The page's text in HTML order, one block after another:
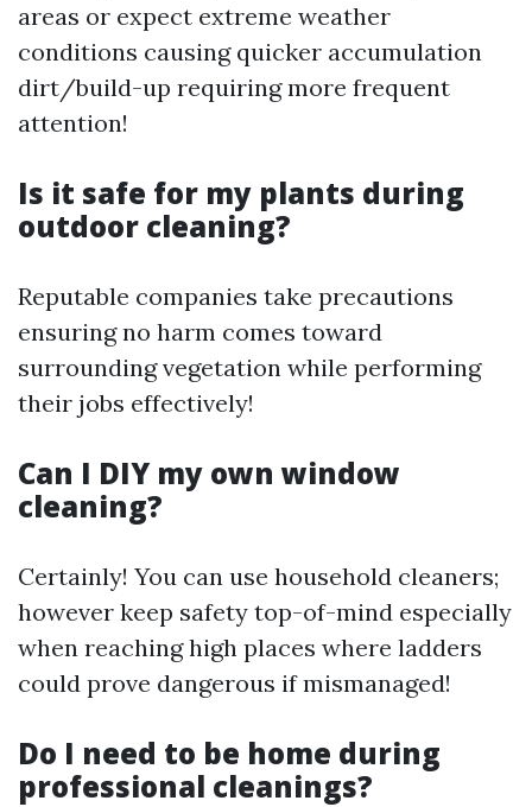
areas or expect extreme weather
conditions causing quicker accumulation
dirt/build-up requiring more frequent
attention!
Is it safe for my plants during
outdoor cleaning?
Reputable companies take precautions
ensuring no harm comes toward
surrounding vegetation while performing
their jobs effectively!
Can I DIY my own window
cleaning?
Certainly! You can use household cleaners;
however keep safety top-of-mind especially
when reaching high places where ladders
could prove dangerous if mismanaged!
Do I need to be home during
professional cleanings?
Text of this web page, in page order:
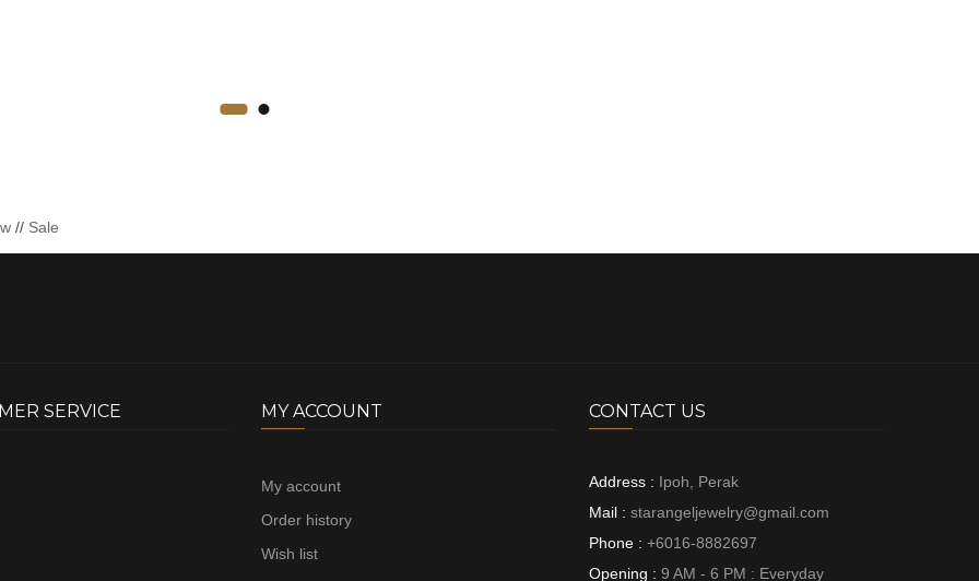
// Sale
SERVICE MY ACCOUNT
My account
Order history
Wish list
CONTACT US
Address : Ipoh, Perak
Mail : starangeljewelry@gmail.com
Phone : +6016-8882697
Opening : 9 AM - 6 PM : Everyday
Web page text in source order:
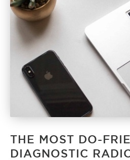
THE MOST DO-
DIAGNOSTIC
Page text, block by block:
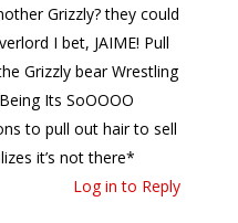
Grizzly? they could
I bet, JAIME! Pull
Grizzly bear Wrestling
Its SoOOOO
to pull out hair to sell
it’s not there*
Log in to Reply

------------------------------------------------------------

§ **TASK TO COMPLETE**
Repeat every entry above exactly; images stay out of the copy.

§ **WORKED SOLUTION**
The page's text in HTML order, one block after another:
areas or expect extreme weather
conditions causing quicker accumulation
dirt/build-up requiring more frequent
attention!
Is it safe for my plants during
outdoor cleaning?
Reputable companies take precautions
ensuring no harm comes toward
surrounding vegetation while performing
their jobs effectively!
Can I DIY my own window
cleaning?
Certainly! You can use household cleaners;
however keep safety top-of-mind especially
when reaching high places where ladders
could prove dangerous if mismanaged!
Do I need to be home during
professional cleanings?
Text of this web page, in page order:
// Sale
SERVICE MY ACCOUNT
My account
Order history
Wish list
CONTACT US
Address : Ipoh, Perak
Mail : starangeljewelry@gmail.com
Phone : +6016-8882697
Opening : 9 AM - 6 PM : Everyday
Web page text in source order:
THE MOST DO-
DIAGNOSTIC
Page text, block by block:
Grizzly? they could
I bet, JAIME! Pull
Grizzly bear Wrestling
Its SoOOOO
to pull out hair to sell
it’s not there*
Log in to Reply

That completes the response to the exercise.